▸ **Problem statement**
In the records below, begin at the line containing "Requiring county clerk" and end at the line containing "Establishing a 100-foot"; quote every line in that span exactly, including both boundary lines, and no others.

▸ **Data for analysis**
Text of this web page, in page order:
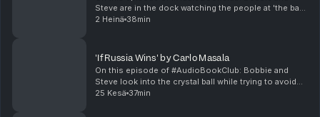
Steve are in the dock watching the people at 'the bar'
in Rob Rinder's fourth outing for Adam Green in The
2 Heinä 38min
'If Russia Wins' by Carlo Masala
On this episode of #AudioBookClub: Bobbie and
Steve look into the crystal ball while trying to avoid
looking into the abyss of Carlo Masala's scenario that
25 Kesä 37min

...

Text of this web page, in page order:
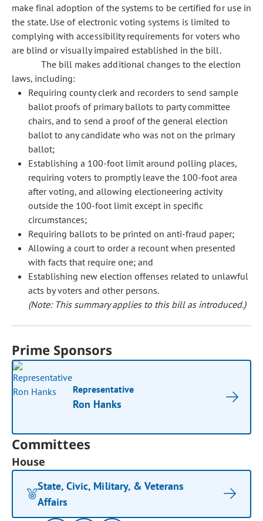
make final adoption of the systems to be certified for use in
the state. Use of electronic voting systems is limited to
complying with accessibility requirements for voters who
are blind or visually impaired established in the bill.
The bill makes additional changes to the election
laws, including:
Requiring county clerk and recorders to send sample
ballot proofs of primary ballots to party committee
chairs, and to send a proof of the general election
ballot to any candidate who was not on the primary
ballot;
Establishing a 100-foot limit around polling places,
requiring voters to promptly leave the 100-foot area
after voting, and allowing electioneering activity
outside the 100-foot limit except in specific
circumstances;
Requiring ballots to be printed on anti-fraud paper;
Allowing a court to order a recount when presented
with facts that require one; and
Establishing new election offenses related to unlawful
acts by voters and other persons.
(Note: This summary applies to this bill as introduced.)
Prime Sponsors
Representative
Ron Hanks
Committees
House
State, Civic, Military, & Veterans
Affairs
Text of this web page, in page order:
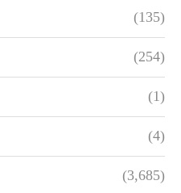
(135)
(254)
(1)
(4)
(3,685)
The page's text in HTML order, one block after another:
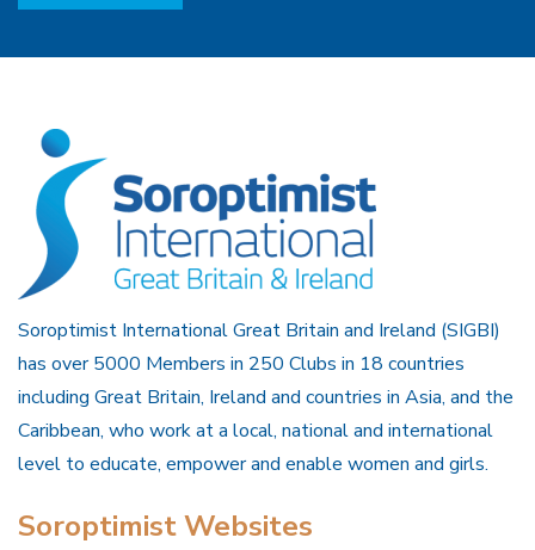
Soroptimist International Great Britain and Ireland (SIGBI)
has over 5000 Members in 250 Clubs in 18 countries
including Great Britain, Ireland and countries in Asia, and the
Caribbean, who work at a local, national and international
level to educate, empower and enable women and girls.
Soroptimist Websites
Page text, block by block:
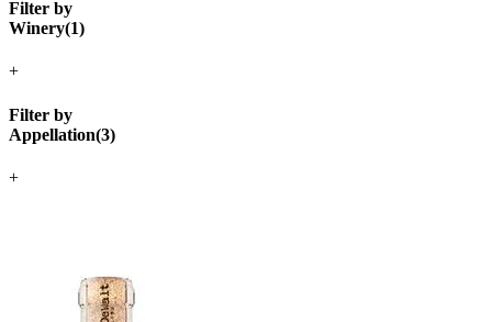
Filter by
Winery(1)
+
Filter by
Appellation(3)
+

▸ **Reply**
Requiring county clerk and recorders to send sample
ballot proofs of primary ballots to party committee
chairs, and to send a proof of the general election
ballot to any candidate who was not on the primary
ballot;
Establishing a 100-foot limit around polling places,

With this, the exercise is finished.